For live debugging or sidecar consumers, Sockudo can also fan out metric events over TCP using metrics-exporter-tcp. This exporter streams protobuf-encoded metric events to connected clients; it is useful for local inspection and custom collectors, but Prometheus scraping should remain the primary production monitoring path.

[metrics.tcp_exporter]
enabled = true
host = "127.0.0.1"
port = 5000
buffer_size = 1024

The TCP exporter has bounded buffering by default. When buffers fill, event samples can be dropped to avoid blocking the server, so do not use it as the only source for alerts or SLO dashboards.

Core signals

Area	Watch
Connections	active sockets, connection attempts, disconnect reasons, heartbeat failures
Subscriptions	subscribe successes, auth failures, presence joins and leaves
Publish	accepted, rejected, idempotency hits, payload-too-large failures
Fanout	adapter publish latency, adapter receive latency, duplicate suppression
Recovery	resume successes, resume failures, replay counts, buffer misses
History	writes, reads, retention purges, cursor errors
Webhooks	queued, delivered, failed, retried, dead-lettered
Push	accepted, scheduled, dispatched, provider errors, publish status outcomes

AI Transport

AI Transport observability is domain-blind. Sockudo reads only the well-known extras.ai.transport headers and never labels metrics by channel, turn ID, message ID, or client ID.

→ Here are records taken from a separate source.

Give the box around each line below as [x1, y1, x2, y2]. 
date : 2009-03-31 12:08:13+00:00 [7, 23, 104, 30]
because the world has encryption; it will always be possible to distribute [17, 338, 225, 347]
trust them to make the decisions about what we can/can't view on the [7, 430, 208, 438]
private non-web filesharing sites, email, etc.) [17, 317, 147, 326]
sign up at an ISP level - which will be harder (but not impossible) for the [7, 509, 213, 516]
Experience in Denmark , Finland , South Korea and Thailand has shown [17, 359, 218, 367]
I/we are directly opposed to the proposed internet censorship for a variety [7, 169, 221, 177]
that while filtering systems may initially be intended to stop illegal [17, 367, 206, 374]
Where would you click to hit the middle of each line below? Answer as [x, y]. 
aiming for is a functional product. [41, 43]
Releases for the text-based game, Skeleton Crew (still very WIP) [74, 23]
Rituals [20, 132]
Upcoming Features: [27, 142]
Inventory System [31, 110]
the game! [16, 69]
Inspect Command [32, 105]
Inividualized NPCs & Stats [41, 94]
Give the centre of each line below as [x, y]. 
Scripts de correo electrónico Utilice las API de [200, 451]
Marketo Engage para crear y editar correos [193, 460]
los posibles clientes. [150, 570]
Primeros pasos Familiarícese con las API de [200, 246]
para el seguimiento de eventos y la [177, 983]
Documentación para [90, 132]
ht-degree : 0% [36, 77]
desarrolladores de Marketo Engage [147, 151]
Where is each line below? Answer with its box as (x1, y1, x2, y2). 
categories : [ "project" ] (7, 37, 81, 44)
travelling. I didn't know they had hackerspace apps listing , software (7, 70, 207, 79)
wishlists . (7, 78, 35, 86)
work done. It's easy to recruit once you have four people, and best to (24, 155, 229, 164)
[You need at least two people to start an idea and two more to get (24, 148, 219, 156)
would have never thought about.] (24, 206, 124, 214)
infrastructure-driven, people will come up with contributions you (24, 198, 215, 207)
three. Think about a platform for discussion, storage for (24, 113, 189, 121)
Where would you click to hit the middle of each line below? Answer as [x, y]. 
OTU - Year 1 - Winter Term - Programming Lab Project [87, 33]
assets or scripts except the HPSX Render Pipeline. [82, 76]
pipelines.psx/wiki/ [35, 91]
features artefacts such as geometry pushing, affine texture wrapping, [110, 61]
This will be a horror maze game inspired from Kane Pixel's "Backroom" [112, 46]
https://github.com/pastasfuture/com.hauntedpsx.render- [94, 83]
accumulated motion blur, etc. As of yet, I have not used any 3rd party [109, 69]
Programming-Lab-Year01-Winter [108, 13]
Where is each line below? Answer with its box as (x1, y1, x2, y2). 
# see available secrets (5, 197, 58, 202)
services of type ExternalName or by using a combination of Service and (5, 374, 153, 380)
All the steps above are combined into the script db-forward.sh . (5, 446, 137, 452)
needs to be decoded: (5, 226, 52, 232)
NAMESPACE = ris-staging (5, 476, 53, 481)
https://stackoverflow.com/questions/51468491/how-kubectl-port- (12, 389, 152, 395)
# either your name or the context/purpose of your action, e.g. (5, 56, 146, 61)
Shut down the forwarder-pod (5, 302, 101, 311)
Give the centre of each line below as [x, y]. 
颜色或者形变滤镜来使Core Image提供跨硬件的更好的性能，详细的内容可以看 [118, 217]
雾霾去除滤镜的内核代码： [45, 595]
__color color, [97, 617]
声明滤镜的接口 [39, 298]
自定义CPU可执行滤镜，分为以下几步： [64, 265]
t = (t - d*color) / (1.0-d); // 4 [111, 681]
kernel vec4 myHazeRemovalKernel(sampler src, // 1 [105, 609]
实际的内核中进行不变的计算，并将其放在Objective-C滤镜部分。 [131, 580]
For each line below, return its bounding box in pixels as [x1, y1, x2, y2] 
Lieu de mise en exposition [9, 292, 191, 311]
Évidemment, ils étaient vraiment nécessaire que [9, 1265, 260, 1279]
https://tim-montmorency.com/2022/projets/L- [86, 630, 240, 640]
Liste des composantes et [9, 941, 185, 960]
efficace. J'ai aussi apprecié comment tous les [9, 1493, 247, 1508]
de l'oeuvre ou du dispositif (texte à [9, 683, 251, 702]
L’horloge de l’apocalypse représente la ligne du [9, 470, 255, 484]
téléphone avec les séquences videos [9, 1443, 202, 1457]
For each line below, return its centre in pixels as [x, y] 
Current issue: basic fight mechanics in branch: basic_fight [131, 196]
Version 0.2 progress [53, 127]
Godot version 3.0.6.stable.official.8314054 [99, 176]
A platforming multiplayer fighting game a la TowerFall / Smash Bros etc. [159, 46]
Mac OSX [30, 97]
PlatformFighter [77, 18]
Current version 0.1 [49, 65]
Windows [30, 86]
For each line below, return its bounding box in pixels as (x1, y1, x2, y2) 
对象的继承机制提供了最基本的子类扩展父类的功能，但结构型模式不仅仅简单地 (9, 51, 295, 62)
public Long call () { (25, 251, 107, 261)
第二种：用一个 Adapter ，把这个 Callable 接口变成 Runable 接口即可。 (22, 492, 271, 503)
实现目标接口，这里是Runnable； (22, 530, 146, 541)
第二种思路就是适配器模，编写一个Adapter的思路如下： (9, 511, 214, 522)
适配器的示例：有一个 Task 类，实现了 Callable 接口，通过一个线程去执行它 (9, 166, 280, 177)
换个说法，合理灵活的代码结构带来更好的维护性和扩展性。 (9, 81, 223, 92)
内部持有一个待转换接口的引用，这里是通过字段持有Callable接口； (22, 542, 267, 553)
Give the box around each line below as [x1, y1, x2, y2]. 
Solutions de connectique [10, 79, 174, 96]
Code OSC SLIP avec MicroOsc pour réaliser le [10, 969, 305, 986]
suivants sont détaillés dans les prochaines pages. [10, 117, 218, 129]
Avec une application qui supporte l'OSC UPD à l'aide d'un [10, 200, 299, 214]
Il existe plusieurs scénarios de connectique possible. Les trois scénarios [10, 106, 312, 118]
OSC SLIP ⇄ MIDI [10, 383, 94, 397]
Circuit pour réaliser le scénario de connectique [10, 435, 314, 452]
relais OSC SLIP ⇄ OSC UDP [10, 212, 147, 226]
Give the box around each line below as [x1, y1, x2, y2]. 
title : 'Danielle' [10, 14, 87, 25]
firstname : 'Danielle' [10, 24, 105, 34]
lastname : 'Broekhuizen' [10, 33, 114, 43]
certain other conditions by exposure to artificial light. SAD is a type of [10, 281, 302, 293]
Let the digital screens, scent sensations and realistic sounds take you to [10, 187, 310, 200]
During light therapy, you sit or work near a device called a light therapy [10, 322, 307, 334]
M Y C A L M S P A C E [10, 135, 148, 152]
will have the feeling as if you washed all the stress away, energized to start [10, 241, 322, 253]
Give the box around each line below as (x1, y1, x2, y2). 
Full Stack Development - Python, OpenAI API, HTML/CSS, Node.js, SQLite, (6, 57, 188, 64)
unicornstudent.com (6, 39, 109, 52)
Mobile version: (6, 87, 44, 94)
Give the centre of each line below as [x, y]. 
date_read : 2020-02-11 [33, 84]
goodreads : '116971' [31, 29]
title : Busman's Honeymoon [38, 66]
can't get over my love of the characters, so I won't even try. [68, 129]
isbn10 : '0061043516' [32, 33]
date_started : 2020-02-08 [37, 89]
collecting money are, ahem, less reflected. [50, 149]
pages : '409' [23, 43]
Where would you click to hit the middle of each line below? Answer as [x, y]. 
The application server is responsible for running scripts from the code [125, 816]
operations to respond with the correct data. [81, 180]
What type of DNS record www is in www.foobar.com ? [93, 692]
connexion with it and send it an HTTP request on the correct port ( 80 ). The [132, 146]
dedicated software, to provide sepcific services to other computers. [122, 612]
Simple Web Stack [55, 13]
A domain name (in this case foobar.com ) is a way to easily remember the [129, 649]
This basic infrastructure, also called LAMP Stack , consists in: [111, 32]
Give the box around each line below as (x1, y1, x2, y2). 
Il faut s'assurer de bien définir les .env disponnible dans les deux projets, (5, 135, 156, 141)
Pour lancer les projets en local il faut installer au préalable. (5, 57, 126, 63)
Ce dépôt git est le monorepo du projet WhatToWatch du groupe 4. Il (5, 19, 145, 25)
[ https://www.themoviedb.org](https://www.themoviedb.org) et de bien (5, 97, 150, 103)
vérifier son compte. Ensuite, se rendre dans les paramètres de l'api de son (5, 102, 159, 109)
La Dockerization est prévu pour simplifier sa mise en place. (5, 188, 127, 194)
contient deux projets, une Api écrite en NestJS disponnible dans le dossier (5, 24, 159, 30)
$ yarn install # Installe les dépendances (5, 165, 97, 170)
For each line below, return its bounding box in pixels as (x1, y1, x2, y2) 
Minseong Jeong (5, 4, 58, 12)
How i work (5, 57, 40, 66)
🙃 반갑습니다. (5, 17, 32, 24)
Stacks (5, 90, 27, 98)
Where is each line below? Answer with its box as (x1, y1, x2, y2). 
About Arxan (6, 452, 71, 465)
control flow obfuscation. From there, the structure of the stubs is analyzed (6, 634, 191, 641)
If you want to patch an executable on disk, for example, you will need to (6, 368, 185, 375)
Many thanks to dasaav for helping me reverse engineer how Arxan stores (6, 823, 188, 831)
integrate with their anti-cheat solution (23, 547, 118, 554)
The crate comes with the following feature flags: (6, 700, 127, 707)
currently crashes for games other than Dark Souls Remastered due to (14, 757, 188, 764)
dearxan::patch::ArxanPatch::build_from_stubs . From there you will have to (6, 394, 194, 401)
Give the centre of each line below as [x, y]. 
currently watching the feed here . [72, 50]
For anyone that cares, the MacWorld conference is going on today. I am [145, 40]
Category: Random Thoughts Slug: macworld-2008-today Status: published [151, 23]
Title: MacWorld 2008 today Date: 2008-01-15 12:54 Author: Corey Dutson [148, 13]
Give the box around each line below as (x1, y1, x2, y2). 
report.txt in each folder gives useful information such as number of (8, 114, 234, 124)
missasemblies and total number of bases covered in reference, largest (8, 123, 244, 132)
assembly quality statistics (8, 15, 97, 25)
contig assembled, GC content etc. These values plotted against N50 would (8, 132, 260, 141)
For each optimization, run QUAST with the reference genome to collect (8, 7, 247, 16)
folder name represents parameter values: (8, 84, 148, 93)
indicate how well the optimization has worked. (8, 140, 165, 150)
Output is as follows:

Metrics exposed at /metrics include:

sockudo_ai_turns_started_total
sockudo_ai_turns_ended_total{reason}
sockudo_ai_cancel_signals_total
sockudo_ai_active_streams
sockudo_ai_stream_duration_seconds
sockudo_ai_stream_bytes_total
sockudo_ai_messages_rejected_total{code}
sockudo_ai_messages_unparseable_total
sockudo_appends_received_total
sockudo_appends_delivered_total
sockudo_rollup_ratio
sockudo_flush_latency
sockudo_history_recovery_success_total{source}
sockudo_history_recovery_failures_total{code}
sockudo_versioned_message_mutations_total{action,result}
sockudo_versioned_message_retrieval_total{surface,result}

The four production signals are turn outcomes, stream rate, rejects by code, and rollup efficiency. Use docs/public/grafana/ai-transport-observability.json as the starting Grafana dashboard.

Dashboard starter panels:

Panel	Metric
Active AI streams	`sockudo_ai_active_streams`
Turn outcomes	`sockudo_ai_turns_started_total`, `sockudo_ai_turns_ended_total`
Rejects by code	`sockudo_ai_messages_rejected_total`
Rollup efficiency	`sockudo_appends_received_total` vs `sockudo_appends_delivered_total`, `sockudo_rollup_ratio`
Rollup latency	`sockudo_flush_latency`
Recovery health	`sockudo_history_recovery_success_total`, `sockudo_history_recovery_failures_total`
Durable state	`sockudo_history_degraded_channels`, `sockudo_history_reset_required_channels`
Push backlog	push queue/status/provider metrics from the push dashboard

For support escalation, capture the channel, wall-clock time window, verified clientId, and first error code before collecting logs. Do not ask customers for provider payloads unless the codec layer explicitly requires them.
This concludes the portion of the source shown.